Jean-Michel Basquiat Self-Portrait with Suzanne, 1982
Acrylique sur papier, 152,4 x 101,6 cm. Courtesy, The Brant Foundation, USA
© 2010, ProLitteris, Zürich

C’est lors de l’exposition New York/New Wave en 1981 que ses compositions picturales débordantes d’énergie, présentées à côté de celles d’artistes comme Keith Haring et Robert Mapplethorpe, commencent à intéresser le public mais surtout les professionnels de l’art. Il est invité la même année à exposer à la très importante Dokumenta et réussit à s’imposer sur la scène internationale.

Symbole récurrent
Il élargit par la suite son champ d’exploration, recueillant dans la rue, la télévision, les conversations, des mots ou des concepts qu’il intègre à ces œuvres. L’association entre les repeints – visibles à travers la transparence des couleurs – l’acrylique, le pastel gras, et le collage crée une sorte de hip-hop pictural. De plus en plus, il superpose les couches de peinture, allant jusqu’à repeindre sur ses compositions, sans vraiment les effacer tout à fait. Il entame en 1982 une nouvelle phase, avec des œuvres comme Jawbone of an Ass ou See Plate 3, où il dessine des mots et des symboles de façon accrue et utilise des matières brutes comme support pictural, tendant ses toiles sur des palettes de bois ou des portes. Un des symboles récurrent de son œuvre est la couronne à trois pointes. En 1983, sa quête artistique le conduit à collaborer avec Andy Warhol, auquel il emprunte le procédé sérigraphique, et Francesco Clemente, réalisant une centaine d’œuvres. Sa toile Max Roach (1984) rend hommage à un des plus grands batteurs de l’histoire du jazz ; ailleurs, il fait allusion à des musiciens comme Charlie Parker, Miles Davis dans Discography One et Discography Two.

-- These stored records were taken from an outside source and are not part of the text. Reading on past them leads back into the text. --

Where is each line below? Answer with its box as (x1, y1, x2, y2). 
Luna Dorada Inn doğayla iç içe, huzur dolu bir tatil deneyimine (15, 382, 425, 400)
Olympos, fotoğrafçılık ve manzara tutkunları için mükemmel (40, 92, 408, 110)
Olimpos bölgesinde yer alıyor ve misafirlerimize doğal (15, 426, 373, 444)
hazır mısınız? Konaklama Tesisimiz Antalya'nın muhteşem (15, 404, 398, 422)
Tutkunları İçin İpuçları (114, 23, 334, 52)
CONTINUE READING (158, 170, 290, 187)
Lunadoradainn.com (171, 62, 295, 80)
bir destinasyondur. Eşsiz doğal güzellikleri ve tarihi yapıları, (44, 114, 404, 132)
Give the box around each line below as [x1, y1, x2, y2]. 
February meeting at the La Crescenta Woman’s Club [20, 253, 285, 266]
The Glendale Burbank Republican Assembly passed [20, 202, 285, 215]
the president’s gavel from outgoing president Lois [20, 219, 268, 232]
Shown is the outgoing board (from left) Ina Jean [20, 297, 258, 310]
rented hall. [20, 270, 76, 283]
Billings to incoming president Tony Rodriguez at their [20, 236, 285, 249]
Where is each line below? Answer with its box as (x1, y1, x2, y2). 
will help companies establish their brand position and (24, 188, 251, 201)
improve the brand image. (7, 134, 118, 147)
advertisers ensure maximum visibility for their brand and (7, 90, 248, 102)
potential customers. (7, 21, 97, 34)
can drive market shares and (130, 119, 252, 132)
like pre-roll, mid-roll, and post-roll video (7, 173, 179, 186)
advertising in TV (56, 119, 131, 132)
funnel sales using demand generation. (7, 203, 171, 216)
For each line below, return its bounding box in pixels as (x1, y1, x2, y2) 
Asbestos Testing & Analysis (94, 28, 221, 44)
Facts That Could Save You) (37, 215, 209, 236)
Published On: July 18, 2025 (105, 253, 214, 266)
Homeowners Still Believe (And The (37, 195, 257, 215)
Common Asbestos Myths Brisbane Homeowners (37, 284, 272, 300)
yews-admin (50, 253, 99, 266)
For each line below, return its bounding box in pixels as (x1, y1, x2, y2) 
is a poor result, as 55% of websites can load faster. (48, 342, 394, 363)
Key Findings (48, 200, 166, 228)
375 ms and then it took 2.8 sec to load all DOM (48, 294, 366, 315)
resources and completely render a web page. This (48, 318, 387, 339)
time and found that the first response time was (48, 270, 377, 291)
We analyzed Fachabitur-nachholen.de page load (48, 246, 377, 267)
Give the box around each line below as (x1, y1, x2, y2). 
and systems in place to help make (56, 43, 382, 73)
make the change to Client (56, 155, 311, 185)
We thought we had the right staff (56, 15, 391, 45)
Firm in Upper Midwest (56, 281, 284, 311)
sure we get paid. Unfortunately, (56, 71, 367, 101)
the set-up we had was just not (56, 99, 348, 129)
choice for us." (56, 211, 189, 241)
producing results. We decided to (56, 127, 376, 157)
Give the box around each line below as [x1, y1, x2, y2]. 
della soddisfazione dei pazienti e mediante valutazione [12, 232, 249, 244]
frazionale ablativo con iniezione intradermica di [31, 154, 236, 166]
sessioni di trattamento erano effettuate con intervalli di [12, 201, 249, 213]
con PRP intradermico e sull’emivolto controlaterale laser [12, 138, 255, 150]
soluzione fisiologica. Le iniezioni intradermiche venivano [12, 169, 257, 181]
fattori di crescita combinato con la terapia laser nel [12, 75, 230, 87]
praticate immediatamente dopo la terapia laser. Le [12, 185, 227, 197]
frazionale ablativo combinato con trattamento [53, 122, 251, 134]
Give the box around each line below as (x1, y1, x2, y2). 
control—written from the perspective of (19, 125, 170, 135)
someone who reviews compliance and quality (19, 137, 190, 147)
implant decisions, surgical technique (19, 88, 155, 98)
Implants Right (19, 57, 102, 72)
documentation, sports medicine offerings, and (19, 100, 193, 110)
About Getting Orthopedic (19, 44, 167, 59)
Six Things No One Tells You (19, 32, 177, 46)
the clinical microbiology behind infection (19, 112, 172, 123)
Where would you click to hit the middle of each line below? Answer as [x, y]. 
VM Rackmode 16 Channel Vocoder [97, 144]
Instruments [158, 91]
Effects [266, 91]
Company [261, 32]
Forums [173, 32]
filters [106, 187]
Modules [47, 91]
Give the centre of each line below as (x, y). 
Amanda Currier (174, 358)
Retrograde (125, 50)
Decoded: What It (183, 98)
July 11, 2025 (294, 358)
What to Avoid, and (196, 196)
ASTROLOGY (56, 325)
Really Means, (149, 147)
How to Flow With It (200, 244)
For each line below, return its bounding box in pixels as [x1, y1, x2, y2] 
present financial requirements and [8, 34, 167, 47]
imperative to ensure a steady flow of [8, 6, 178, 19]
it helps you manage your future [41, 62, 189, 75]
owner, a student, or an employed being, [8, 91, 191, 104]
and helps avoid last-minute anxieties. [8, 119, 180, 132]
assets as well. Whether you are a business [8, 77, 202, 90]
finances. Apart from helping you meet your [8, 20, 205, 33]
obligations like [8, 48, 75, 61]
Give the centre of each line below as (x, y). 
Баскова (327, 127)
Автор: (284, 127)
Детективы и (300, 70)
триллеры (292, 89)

Les œuvres des deux dernières années de sa vie frappent par une richesse de signes, de mots, de formules, de pictogrammes. Mais c’est surtout la mort qui hante l’artiste dont l’œuvre Riding with Death (1988) peut être considérée comme un testament. Basquiat, qui se situe dans la tradition du pop-art mais aussi minimaliste et conceptuelle, est entré dans l’histoire comme le premier artiste afro-américain. Il s’est confronté à la violence et au racisme de la société. « Il a vécu comme une flamme, il a brûlé haut et clair, puis le feu s’est éteint, mais les braises rougeoient encore ».